Pour chapeauter le tout, le véhicule juridique choisit est celui de la Fondation reconnue d'utilité publique, la forme la plus adaptée au modèle et à la philosophie de GIPTIS, toujours d'après les études menées par Deloitte.

Levées de fonds

Financièrement, le projet d'institut ne laisse pas indifférents les potentiels financeurs. "55 M€ ont été recherchés auprès d'investisseurs convaincus que nous pouvons casser les codes de l'hôpital" insiste Céline Hubert. Mais surtout, la Banque européenne d'investissement (BEI) a confirmé par écrit que le projet est éligible à un financement issu du plan Juncker. Soit 22 M€ potentiels.

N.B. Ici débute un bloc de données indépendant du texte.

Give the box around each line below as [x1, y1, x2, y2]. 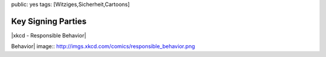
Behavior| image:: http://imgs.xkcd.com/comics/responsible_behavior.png [11, 43, 196, 50]
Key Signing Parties [11, 16, 87, 26]
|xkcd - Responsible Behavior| [11, 31, 87, 39]
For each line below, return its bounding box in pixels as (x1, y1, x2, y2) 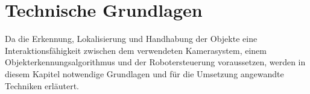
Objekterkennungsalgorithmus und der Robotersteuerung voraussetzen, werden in (5, 56, 306, 68)
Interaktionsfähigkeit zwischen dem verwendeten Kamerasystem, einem (5, 44, 267, 56)
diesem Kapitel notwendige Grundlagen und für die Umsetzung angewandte (5, 67, 284, 80)
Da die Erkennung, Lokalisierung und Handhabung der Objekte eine (5, 32, 258, 45)
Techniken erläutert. (5, 79, 79, 92)
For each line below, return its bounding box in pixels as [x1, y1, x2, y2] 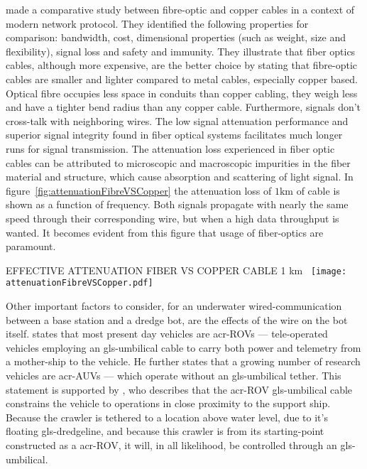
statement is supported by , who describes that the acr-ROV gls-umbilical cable [6, 382, 353, 397]
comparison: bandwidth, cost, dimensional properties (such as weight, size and [6, 30, 346, 45]
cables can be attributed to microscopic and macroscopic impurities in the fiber [6, 155, 351, 170]
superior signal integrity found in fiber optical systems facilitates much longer [6, 127, 343, 142]
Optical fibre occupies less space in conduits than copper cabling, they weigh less [6, 85, 358, 100]
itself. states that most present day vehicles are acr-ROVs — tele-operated [6, 326, 328, 341]
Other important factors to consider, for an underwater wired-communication [6, 298, 342, 313]
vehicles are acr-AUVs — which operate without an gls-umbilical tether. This [6, 367, 341, 382]
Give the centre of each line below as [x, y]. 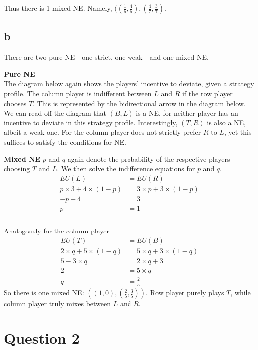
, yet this [238, 132]
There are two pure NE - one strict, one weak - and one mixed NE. [106, 57]
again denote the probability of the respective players [149, 159]
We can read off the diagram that [55, 113]
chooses [15, 103]
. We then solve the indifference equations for [126, 169]
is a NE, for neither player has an [187, 113]
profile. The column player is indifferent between [78, 93]
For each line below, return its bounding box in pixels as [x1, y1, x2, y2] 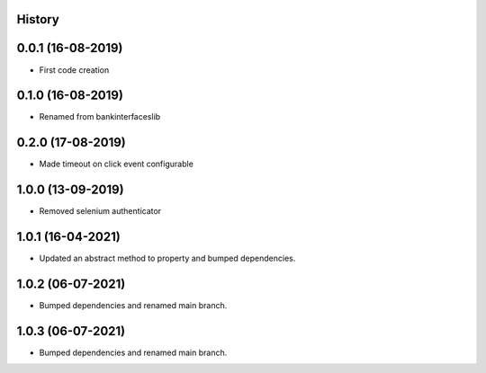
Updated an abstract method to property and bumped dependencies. [39, 253, 296, 264]
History [16, 12, 60, 27]
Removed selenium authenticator [39, 206, 162, 217]
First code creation [39, 64, 110, 75]
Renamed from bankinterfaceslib [39, 111, 161, 122]
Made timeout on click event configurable [39, 158, 193, 170]

"Un projet moderne de pharmacie à la Timone c'est 0,5 % du budget de l'AP-HM soit une somme de 5 M€ à laquelle nous participons à hauteur de 2 M€. Le refus de l'AP-HM de tenir son engagement peut nous faire perdre 73 M€ de fonds privés", résume Céline Hubert.

Et maintenant ?

Une fois le problème posé, quelle(s) solution(s) ?

L'action de communication menée depuis quelques jours dont une conférence de presse organisée à Paris ce début de semaine avec l'ancien ministre de la santé Jean-François Mattéi a bien évidemment pour but de mettre le sujet sur la place publique. Et de peut-être décider l'AP-HM à tenir la promesse faite et à débloquer ce qui coince.

Un autre emplacement est-il possible ? A priori oui. Sauf que ce que l'on sait moins aussi, c'est qu'initialement GIPTIS devait pendre position sur le périmètre d'Euroméditerranée. Et que c'est l'AP-HM elle-même qui a proposé un site dans son giron, ce qui par ailleurs, semblait mieux adapté pour les malades. Un nouvel emplacement signifie de nouvelles études, un nouveau projet architectural. "400 personnes travaillent sur le projet depuis son démarrage", appuie Céline Hubert. Le bâtiment prévu est signé Jean-Michel Wilmotte, Redman s'occupant de l'ingénierie immobilière. Très impliquée dans le projet, la Caisse des Dépôts suit aussi "depuis le début du projet", dit Richard Curnier, le directeur régional de la CDC. La CDC qui a co-financé les études à hauteur de 100 000 euros. "Nous regarderons le dossier si un changement de lieu doit intervenir", ajoute Richard Curnier.

Car si changement de lieu est décidé, un nouveau projet de bâtiment doit être mené, celui qui est prévu "n'est pas un bâtiment que l'on recase n'importe où", s'agace Céline Hubert. "Il a été pensé en fonction de l'emplacement, très contraint, tout en longueur".

En même temps, "nous avons des demandes venues d'ailleurs", avoue la directrice du projet.

Le dossier de demande de permis de construire est prêt à être déposé. Celui de demande de financement Juncker doit être fait dans les 3 mois. Une sacrée d'épée de Damoclès plane sur GIPTIS. Qui outre les sommes potentiellement engagées, l'énergie des parties prenantes, les 300 chercheurs prévus et les 150 professionnels de santé attendus, les retombées pour le territoire et la filière santé, pénalise avant tout les principaux concernés : les malades souffrant de maladies rares.